■ Exercise objective ■
Instruction for the entries below: return the part that opens with the line containing "Below is the" and closes with the line containing "35. What is a spin-then-yield lock?", exactly, and no pictures.

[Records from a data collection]

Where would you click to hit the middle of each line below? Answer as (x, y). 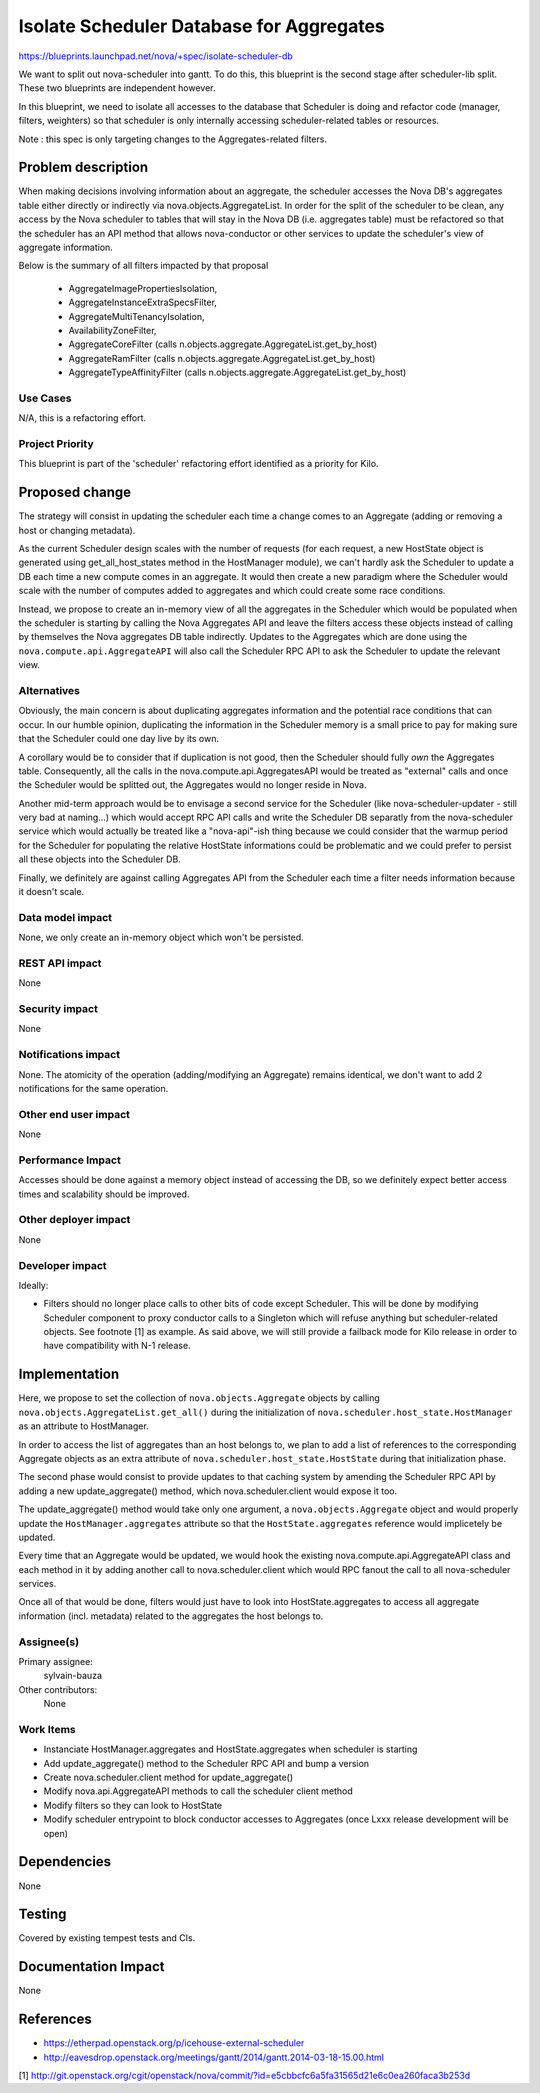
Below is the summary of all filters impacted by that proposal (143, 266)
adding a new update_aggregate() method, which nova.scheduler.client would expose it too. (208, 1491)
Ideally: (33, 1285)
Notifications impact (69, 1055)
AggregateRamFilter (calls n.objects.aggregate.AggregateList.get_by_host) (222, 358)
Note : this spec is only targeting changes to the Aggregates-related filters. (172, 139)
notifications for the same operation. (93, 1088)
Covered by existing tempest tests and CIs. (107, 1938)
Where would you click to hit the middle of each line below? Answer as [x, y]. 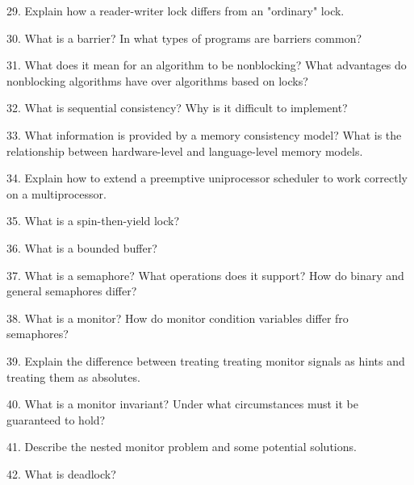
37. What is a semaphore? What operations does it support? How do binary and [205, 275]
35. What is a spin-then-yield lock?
* * *
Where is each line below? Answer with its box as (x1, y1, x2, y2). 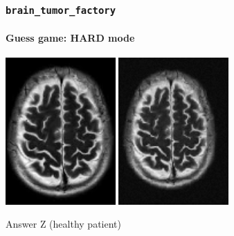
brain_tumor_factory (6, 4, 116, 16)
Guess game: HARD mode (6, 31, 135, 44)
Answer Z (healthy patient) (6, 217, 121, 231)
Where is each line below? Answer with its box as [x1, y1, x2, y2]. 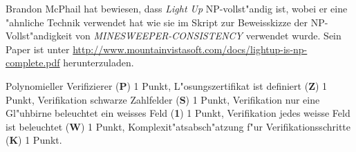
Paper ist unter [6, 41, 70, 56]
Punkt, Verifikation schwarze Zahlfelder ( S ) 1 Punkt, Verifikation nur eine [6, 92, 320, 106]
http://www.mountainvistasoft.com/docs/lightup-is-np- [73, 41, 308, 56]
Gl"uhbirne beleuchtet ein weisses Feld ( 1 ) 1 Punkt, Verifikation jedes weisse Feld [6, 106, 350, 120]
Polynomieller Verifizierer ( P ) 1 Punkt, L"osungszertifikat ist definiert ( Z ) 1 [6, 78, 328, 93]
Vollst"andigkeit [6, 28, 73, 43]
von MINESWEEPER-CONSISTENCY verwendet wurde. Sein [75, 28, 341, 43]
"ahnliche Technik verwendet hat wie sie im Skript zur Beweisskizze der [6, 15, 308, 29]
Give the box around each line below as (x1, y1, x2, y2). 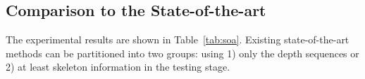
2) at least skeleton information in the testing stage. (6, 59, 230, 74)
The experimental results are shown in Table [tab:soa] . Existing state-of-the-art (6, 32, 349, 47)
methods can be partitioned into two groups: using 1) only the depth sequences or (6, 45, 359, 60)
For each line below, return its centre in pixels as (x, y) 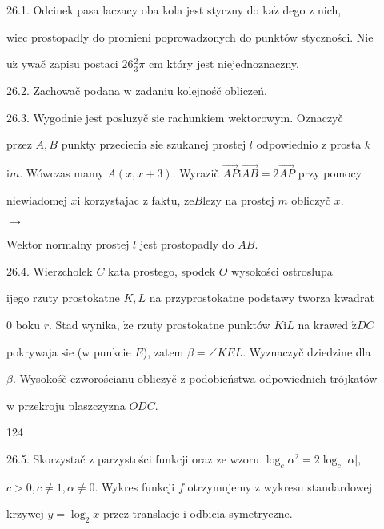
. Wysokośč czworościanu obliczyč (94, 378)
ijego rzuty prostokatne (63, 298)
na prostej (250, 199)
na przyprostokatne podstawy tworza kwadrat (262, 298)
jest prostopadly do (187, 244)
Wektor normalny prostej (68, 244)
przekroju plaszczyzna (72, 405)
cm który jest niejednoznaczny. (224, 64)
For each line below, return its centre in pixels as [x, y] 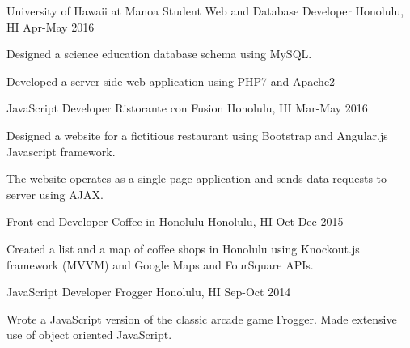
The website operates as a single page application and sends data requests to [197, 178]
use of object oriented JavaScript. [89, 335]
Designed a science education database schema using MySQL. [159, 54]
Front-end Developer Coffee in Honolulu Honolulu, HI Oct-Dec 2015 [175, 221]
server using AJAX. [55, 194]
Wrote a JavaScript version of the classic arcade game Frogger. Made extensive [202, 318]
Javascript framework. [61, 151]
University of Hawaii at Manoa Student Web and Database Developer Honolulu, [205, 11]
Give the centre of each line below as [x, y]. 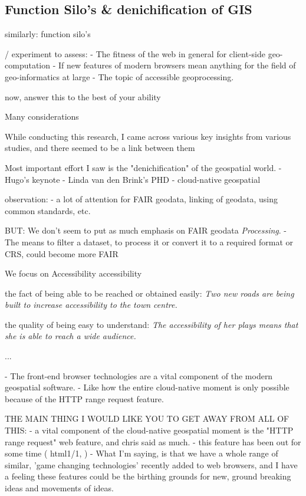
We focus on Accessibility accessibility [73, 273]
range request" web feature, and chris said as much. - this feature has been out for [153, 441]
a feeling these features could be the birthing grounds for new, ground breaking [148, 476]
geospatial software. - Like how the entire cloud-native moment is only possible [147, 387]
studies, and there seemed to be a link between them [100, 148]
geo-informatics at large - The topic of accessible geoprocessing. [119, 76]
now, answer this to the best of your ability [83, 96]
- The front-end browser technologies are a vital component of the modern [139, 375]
--
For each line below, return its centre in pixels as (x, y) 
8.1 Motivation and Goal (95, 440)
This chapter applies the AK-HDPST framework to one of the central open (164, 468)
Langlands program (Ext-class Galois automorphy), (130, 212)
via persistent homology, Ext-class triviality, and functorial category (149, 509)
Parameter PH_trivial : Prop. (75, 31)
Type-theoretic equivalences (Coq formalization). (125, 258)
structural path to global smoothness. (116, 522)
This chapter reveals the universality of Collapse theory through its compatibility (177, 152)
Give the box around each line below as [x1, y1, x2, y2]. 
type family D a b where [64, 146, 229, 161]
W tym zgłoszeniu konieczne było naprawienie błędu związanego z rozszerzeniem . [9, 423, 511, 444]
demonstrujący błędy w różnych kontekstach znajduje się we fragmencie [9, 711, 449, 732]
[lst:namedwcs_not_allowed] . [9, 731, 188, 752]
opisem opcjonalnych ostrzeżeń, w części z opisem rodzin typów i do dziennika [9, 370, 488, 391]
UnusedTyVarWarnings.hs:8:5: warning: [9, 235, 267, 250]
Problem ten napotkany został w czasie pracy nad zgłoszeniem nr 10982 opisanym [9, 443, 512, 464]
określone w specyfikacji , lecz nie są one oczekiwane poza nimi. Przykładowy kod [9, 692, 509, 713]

■ Response ■
Below is the summary of all filters impacted by that proposal (143, 266)
adding a new update_aggregate() method, which nova.scheduler.client would expose it too. (208, 1491)
Ideally: (33, 1285)
Notifications impact (69, 1055)
AggregateRamFilter (calls n.objects.aggregate.AggregateList.get_by_host) (222, 358)
Note : this spec is only targeting changes to the Aggregates-related filters. (172, 139)
notifications for the same operation. (93, 1088)
Covered by existing tempest tests and CIs. (107, 1938)
Where would you click to hit the middle of each line below? Answer as [x, y]. 
37. What is a semaphore? What operations does it support? How do binary and [205, 275]
35. What is a spin-then-yield lock?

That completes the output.